MATERIALS PROVIDED Block Start

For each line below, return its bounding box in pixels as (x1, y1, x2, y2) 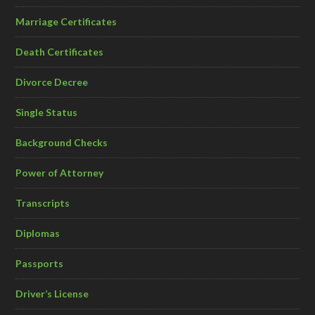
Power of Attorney (15, 167, 104, 179)
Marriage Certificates (15, 15, 117, 28)
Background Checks (15, 136, 108, 149)
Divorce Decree (15, 76, 89, 89)
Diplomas (15, 227, 60, 240)
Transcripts (15, 197, 70, 210)
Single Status (15, 106, 78, 119)
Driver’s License (15, 288, 89, 300)
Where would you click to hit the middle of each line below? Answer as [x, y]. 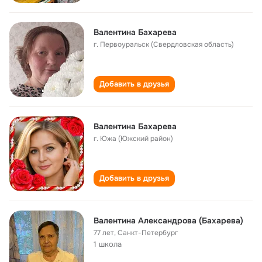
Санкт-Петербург [148, 233]
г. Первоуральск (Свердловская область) [164, 44]
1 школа [108, 244]
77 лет [104, 233]
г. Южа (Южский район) [133, 139]
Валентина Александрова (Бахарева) [168, 220]
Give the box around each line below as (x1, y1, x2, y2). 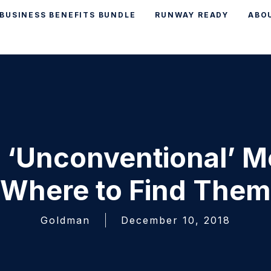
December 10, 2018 (121, 214, 230, 227)
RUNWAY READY (155, 10, 229, 19)
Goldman (41, 214, 90, 227)
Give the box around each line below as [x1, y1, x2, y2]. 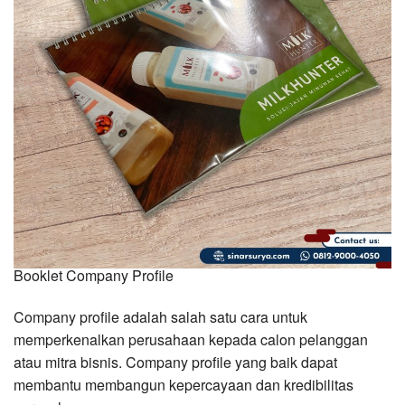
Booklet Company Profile [14, 265, 174, 287]
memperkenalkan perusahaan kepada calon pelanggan [14, 329, 368, 351]
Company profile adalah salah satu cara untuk [14, 306, 307, 328]
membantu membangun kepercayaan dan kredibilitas [14, 374, 353, 396]
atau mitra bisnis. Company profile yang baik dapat [14, 352, 337, 373]
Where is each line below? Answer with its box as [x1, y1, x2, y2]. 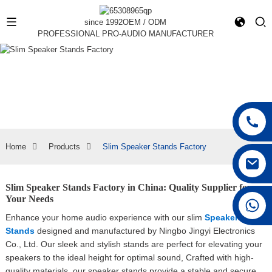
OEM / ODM [123, 18, 167, 27]
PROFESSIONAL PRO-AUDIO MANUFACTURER [37, 29, 214, 39]
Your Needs [5, 194, 53, 205]
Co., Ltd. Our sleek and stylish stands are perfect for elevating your [5, 239, 262, 250]
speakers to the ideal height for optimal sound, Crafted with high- [5, 253, 254, 263]
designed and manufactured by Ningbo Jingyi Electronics [34, 226, 255, 236]
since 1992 [84, 18, 123, 27]
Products [48, 142, 80, 152]
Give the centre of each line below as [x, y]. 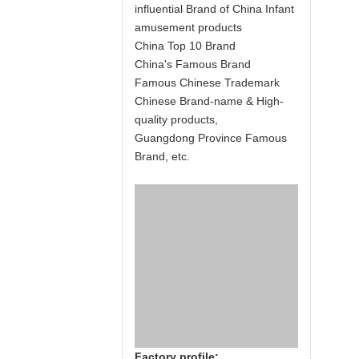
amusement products [188, 27]
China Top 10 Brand [185, 46]
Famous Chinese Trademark [207, 83]
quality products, [176, 119]
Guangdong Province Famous [211, 138]
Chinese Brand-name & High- [209, 101]
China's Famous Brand [193, 64]
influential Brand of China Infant [214, 9]
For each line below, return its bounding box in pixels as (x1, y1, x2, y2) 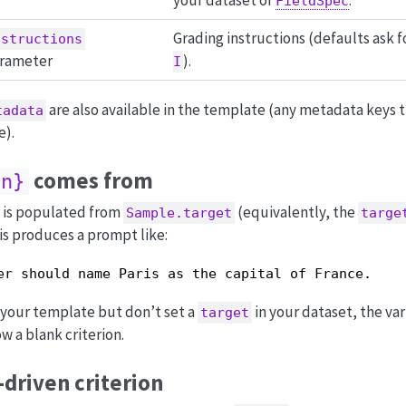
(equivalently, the (234, 202, 358, 223)
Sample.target (125, 205, 232, 222)
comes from (28, 166, 153, 195)
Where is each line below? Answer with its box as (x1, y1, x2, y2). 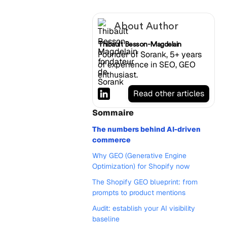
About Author (114, 21, 178, 31)
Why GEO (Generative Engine (92, 151, 186, 160)
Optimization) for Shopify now (92, 162, 190, 171)
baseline (92, 214, 120, 223)
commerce (92, 135, 131, 144)
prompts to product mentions (92, 188, 185, 197)
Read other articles (133, 88, 205, 99)
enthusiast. (98, 69, 138, 80)

MATERIALS PROVIDED Block End

• **YOUR GOAL**: Repeat, exactly and in full, all records above, but include no pictures.

• **RESPONSE**:
For each line below, return its bounding box in pixels as (x1, y1, x2, y2) 
Power of Attorney (15, 167, 104, 179)
Marriage Certificates (15, 15, 117, 28)
Background Checks (15, 136, 108, 149)
Divorce Decree (15, 76, 89, 89)
Diplomas (15, 227, 60, 240)
Transcripts (15, 197, 70, 210)
Single Status (15, 106, 78, 119)
Driver’s License (15, 288, 89, 300)
Where would you click to hit the middle of each line below? Answer as [x, y]. 
Санкт-Петербург [148, 233]
г. Первоуральск (Свердловская область) [164, 44]
1 школа [108, 244]
77 лет [104, 233]
г. Южа (Южский район) [133, 139]
Валентина Александрова (Бахарева) [168, 220]
Give the box around each line below as (x1, y1, x2, y2). 
December 10, 2018 (121, 214, 230, 227)
RUNWAY READY (155, 10, 229, 19)
Goldman (41, 214, 90, 227)
Give the box around each line below as [x1, y1, x2, y2]. 
Booklet Company Profile [14, 265, 174, 287]
memperkenalkan perusahaan kepada calon pelanggan [14, 329, 368, 351]
Company profile adalah salah satu cara untuk [14, 306, 307, 328]
membantu membangun kepercayaan dan kredibilitas [14, 374, 353, 396]
atau mitra bisnis. Company profile yang baik dapat [14, 352, 337, 373]
Where is each line below? Answer with its box as [x1, y1, x2, y2]. 
OEM / ODM [123, 18, 167, 27]
PROFESSIONAL PRO-AUDIO MANUFACTURER [37, 29, 214, 39]
Your Needs [5, 194, 53, 205]
Co., Ltd. Our sleek and stylish stands are perfect for elevating your [5, 239, 262, 250]
speakers to the ideal height for optimal sound, Crafted with high- [5, 253, 254, 263]
designed and manufactured by Ningbo Jingyi Electronics [34, 226, 255, 236]
since 1992 [84, 18, 123, 27]
Products [48, 142, 80, 152]
Give the centre of each line below as [x, y]. 
amusement products [188, 27]
China Top 10 Brand [185, 46]
Famous Chinese Trademark [207, 83]
quality products, [176, 119]
Guangdong Province Famous [211, 138]
Chinese Brand-name & High- [209, 101]
China's Famous Brand [193, 64]
influential Brand of China Infant [214, 9]
For each line below, return its bounding box in pixels as (x1, y1, x2, y2) 
(equivalently, the (234, 202, 358, 223)
Sample.target (125, 205, 232, 222)
comes from (28, 166, 153, 195)
Where is each line below? Answer with its box as (x1, y1, x2, y2). 
About Author (114, 21, 178, 31)
Why GEO (Generative Engine (92, 151, 186, 160)
Optimization) for Shopify now (92, 162, 190, 171)
baseline (92, 214, 120, 223)
commerce (92, 135, 131, 144)
prompts to product mentions (92, 188, 185, 197)
Read other articles (133, 88, 205, 99)
enthusiast. (98, 69, 138, 80)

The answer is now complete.